Em Howth não houve qualquer Buck Mulligan a falar-nos do remoto prestígio da Abadia e do fascínio que exerceu sobre os intelectuais da Europa medieval. Vagueámos pelo seu interior, tentando apenas surpreender ainda um possível rumor de passos e as vozes dos homens que ali, um dia, construíram o seu mundo por entre o recolhimento e a contemplação da Ireland’s Eye, separada de terra por um curto braço de mar e, mesmo assim, ilha longínqua, entregue ao seu destino de solidão e abandono. E tudo isso se harmonizava, enfim, com a melodia que a mulher sentada junto ao murete se pusera, entretanto, a entoar.
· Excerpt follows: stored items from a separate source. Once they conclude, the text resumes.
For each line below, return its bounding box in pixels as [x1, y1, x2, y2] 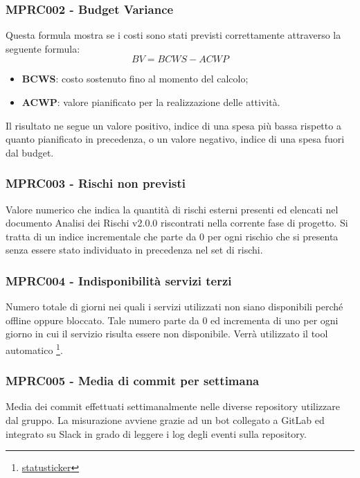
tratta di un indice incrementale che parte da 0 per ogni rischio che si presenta [6, 229, 339, 243]
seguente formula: [6, 41, 80, 55]
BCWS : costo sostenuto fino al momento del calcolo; [21, 71, 249, 86]
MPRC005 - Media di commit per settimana [6, 372, 260, 389]
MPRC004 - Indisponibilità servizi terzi [6, 272, 232, 289]
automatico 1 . [6, 340, 63, 357]
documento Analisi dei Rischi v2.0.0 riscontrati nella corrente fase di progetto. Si [6, 215, 348, 230]
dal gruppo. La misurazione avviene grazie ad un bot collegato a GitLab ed [6, 413, 325, 427]
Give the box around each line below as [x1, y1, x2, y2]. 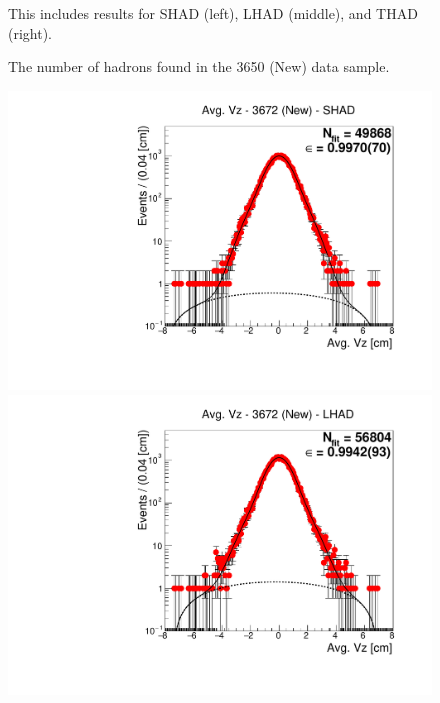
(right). [8, 22, 53, 43]
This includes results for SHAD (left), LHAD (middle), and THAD [8, 3, 418, 23]
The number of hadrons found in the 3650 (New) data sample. [8, 56, 390, 77]
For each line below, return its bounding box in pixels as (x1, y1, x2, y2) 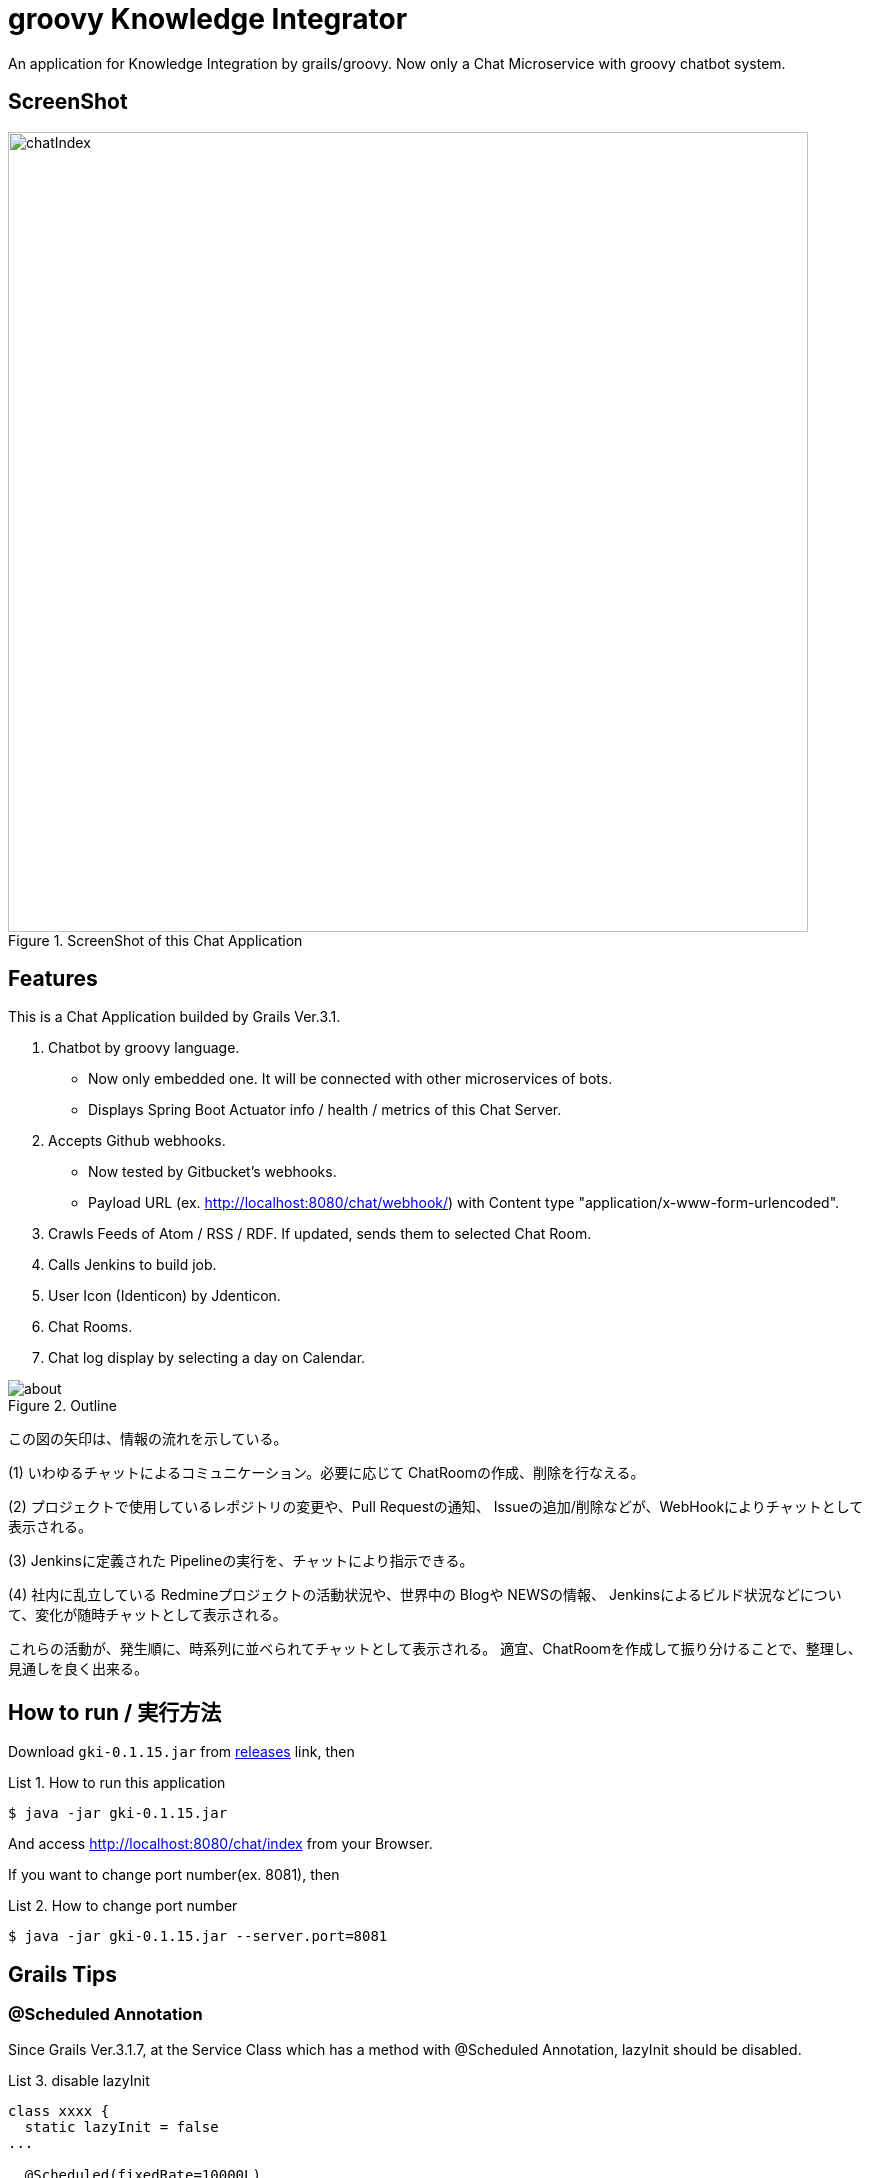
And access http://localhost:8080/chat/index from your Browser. (8, 1835, 433, 1853)
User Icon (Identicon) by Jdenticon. (48, 1287, 281, 1305)
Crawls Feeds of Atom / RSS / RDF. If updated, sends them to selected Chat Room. (48, 1225, 592, 1243)
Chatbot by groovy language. (48, 1039, 240, 1057)
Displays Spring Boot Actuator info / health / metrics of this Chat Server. (88, 1101, 562, 1119)
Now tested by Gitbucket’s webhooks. (88, 1163, 337, 1181)
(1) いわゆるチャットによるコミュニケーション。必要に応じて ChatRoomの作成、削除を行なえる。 (8, 1464, 645, 1482)
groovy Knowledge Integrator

Nessa noite, Briege Murphy cantava no Howth’s Abbey Center. Mas só quando começou a interpretar “The sea” me apercebi de que ela era, afinal, a mesma mulher que nós surpreendêramos junto às ruínas da Abadia. A sua voz desenhava um fio melódico que se erguia no ar em movimentos oscilantes, acentuados pelo dedilhado sóbrio do violão, e nessa ondulação devo ter pressentido os ritmos marítimos de Saint-John Perse, o fluxo e refluxo das suas marés verbais, dos seus versos desmaiando sobre o corpo de uma ilha da memória. Talvez tenha mesmo tentado perseguir no rasto dessa voz o remoto apelo do mar que secretamente ecoa na poesia de Emanuel Félix. O mesmo mar que traçou para sempre o destino de Enrico Mreule, levando-o a trocar o fechado Mediterrâneo pelo Atlântico infindo, sem saber que este era, afinal, esse outro mar de Claudio Magris e onde tudo acontece.
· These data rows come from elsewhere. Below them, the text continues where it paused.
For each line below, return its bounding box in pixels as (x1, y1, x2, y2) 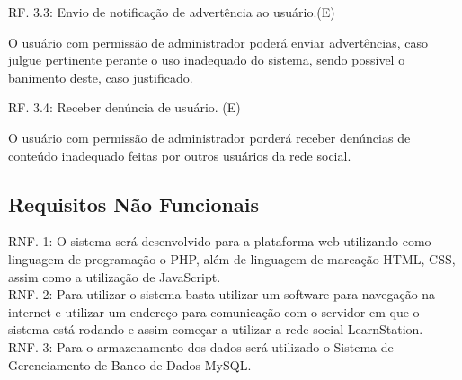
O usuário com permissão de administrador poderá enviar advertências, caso (8, 32, 429, 51)
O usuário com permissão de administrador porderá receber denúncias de (8, 128, 411, 146)
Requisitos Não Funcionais (8, 190, 260, 217)
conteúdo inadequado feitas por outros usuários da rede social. (8, 146, 351, 164)
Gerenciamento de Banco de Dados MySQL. (8, 355, 252, 374)
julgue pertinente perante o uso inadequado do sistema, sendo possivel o (8, 50, 405, 69)
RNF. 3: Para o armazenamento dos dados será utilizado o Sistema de (8, 337, 394, 356)
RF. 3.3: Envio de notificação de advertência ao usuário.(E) (8, 3, 335, 21)
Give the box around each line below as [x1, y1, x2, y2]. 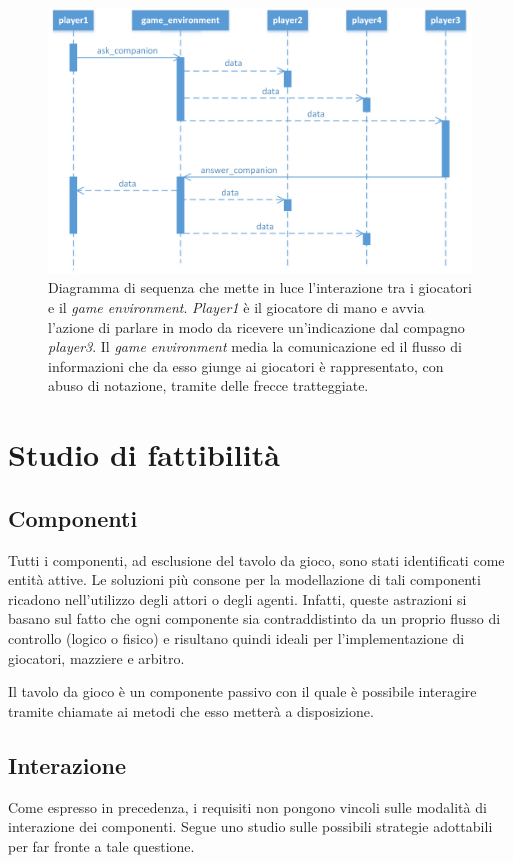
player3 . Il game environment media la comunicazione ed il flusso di [48, 336, 462, 357]
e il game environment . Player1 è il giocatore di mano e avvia [48, 297, 425, 318]
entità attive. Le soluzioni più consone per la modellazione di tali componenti [8, 569, 481, 590]
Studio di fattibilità [8, 434, 280, 475]
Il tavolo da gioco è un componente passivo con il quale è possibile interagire [8, 681, 477, 702]
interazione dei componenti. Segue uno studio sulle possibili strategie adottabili [8, 816, 493, 837]
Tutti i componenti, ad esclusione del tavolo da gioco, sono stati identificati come [8, 549, 505, 570]
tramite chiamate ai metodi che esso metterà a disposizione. [8, 700, 374, 721]
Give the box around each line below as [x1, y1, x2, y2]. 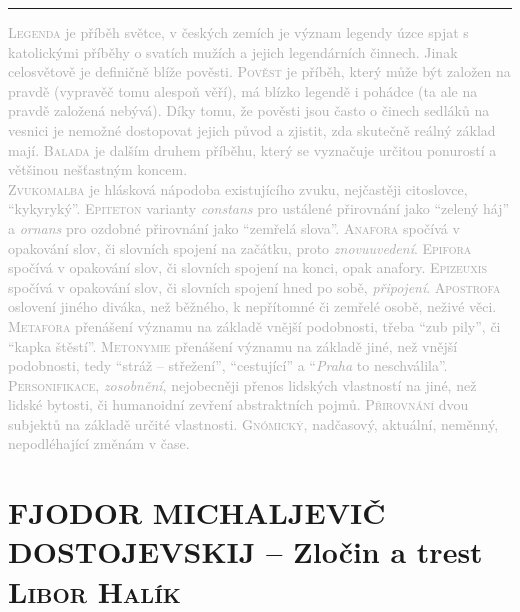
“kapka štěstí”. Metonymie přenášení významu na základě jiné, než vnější [8, 335, 458, 356]
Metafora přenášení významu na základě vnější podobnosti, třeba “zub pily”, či [8, 315, 501, 336]
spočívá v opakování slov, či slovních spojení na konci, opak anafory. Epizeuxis [8, 257, 487, 278]
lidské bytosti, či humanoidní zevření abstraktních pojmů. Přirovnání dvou [8, 394, 469, 415]
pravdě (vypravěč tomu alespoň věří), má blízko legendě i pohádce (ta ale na [8, 80, 478, 101]
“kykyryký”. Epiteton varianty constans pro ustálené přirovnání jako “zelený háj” [8, 198, 510, 219]
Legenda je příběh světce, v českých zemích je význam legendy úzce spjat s [8, 22, 469, 42]
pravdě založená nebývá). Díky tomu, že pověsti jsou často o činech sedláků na [8, 100, 490, 121]
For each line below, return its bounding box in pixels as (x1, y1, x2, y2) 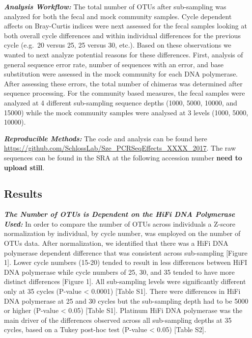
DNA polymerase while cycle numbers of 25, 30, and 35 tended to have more (4, 266, 235, 277)
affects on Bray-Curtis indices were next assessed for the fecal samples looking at (4, 21, 247, 31)
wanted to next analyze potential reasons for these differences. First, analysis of (4, 49, 243, 59)
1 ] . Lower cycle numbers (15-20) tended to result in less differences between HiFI (4, 257, 248, 267)
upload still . (4, 162, 45, 172)
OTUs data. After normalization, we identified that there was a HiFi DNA (4, 238, 228, 248)
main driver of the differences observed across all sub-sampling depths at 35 (4, 314, 232, 325)
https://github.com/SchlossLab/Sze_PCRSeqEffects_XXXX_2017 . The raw (4, 143, 236, 153)
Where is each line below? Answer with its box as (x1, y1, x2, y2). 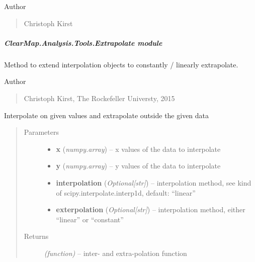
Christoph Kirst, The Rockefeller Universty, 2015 (24, 93, 175, 103)
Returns (24, 231, 49, 241)
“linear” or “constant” (56, 214, 124, 224)
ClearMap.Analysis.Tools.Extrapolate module (4, 37, 162, 48)
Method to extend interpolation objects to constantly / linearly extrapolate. (4, 59, 238, 69)
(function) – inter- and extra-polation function (44, 247, 187, 258)
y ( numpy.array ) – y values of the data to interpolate (56, 160, 221, 171)
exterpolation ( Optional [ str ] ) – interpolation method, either (56, 204, 245, 215)

Lentamente, porém, a canção ganhava corpo nas palavras de uma dorida história de amor em que uma mulher a pouco e pouco se perdia de si mesma nas repetidas ausências do seu homem no imenso Atlântico selvagem: he takes a piece of me with him, each time he leaves the shore. Depois, uma fina amargura invadia os versos e a melodia até desembocar num desabafo derradeiro em que tudo era já sem remédio nem consolação: he won’t stay home for me, cause my love he has a mistress, she’s the sea. De súbito, naquela história de enamoramento e ciúme chegavam-me os ecos da belíssima abertura do romance Saudade, de Katherine Vaz, e nela vibrava a voz de Conceição Cruz, como se José Francisco tivesse decidido perder-se em definitivo da terra. E dei comigo a pensar como será bom saber que, de cada vez que sucumbirmos ao íntimo chamamento do mar, uma voz de mulher há-de erguer-se para chorar-nos o destino e a perdição.
Assim, longe dos Açores e da Califórnia, ouvindo Briege Murphy no Howth’s Abbey Center, eu era ao mesmo tempo leitor e personagem do romance de Katherine Vaz.